> [PROMPT] Omit all pictures. Print the remaining lines exactly, from the start of the data through the line containing "first tried Johnson’s [8, 212, 130, 232]".

─── RECORDS SUPPLIED ───

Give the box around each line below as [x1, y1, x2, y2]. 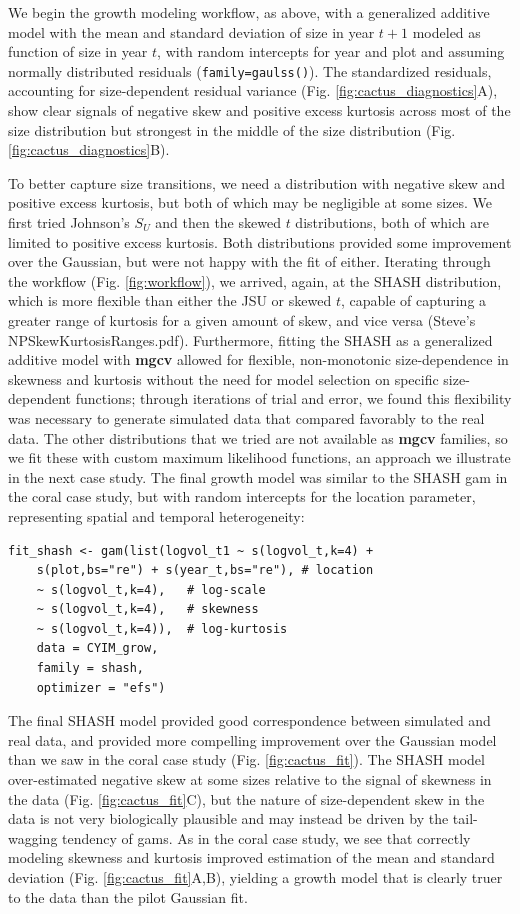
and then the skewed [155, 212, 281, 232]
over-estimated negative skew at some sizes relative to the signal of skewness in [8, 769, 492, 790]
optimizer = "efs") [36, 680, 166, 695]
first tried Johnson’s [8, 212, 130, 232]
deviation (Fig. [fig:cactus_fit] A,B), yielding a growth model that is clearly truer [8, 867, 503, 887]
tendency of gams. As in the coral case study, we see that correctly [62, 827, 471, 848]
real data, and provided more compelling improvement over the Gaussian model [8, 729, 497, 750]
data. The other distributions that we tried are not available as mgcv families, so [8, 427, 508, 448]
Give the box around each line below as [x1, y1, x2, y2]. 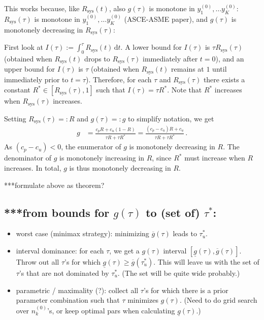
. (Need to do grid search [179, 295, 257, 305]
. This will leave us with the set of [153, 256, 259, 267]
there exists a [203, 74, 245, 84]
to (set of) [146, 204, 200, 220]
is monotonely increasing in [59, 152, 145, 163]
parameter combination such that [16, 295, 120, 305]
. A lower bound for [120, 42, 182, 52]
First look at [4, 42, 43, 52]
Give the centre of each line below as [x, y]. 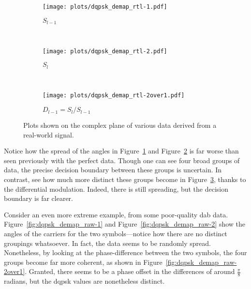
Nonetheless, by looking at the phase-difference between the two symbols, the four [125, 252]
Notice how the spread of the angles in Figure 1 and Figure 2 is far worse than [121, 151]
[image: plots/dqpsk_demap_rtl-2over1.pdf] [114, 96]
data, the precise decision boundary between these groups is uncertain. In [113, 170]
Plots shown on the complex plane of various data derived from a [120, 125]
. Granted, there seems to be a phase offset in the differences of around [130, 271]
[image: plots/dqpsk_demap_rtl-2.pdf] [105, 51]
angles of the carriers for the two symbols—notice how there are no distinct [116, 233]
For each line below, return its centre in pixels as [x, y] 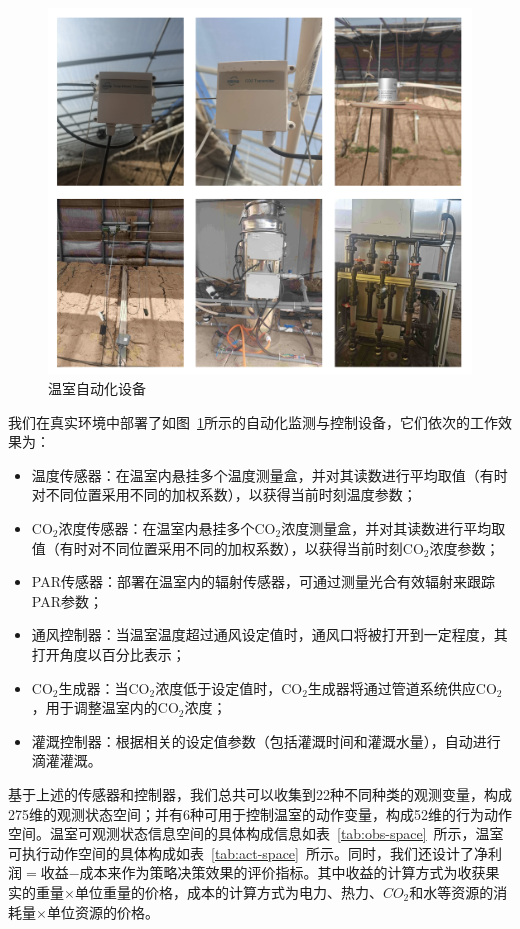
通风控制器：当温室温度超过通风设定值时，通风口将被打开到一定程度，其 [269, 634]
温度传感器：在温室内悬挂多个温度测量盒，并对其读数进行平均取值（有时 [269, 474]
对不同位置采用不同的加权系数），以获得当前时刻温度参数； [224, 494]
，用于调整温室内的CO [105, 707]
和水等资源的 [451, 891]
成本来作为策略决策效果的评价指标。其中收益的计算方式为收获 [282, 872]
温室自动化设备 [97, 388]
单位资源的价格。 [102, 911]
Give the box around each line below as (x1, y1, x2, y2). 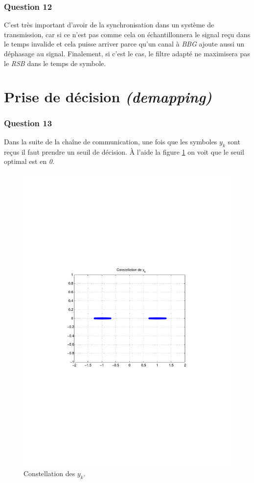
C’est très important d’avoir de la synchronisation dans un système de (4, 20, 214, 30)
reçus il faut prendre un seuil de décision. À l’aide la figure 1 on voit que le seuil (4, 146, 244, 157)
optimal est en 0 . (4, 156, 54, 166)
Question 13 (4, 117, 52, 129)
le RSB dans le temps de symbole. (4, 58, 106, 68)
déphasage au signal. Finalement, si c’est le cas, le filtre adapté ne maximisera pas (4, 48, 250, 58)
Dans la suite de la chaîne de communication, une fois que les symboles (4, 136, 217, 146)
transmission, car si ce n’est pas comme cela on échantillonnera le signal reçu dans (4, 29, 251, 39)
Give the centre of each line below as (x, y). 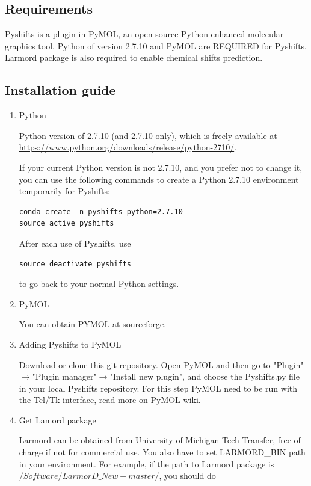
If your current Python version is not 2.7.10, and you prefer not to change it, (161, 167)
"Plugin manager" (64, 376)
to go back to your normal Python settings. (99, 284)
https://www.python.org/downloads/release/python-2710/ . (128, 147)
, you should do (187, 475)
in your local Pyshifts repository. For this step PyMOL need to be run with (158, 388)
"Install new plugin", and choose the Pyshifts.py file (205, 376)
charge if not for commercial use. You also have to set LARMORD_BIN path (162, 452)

───

> [EXPECTED ANSWER]
Give the box around each line below as [x1, y1, x2, y2]. 
and then the skewed [155, 212, 281, 232]
over-estimated negative skew at some sizes relative to the signal of skewness in [8, 769, 492, 790]
optimizer = "efs") [36, 680, 166, 695]
first tried Johnson’s [8, 212, 130, 232]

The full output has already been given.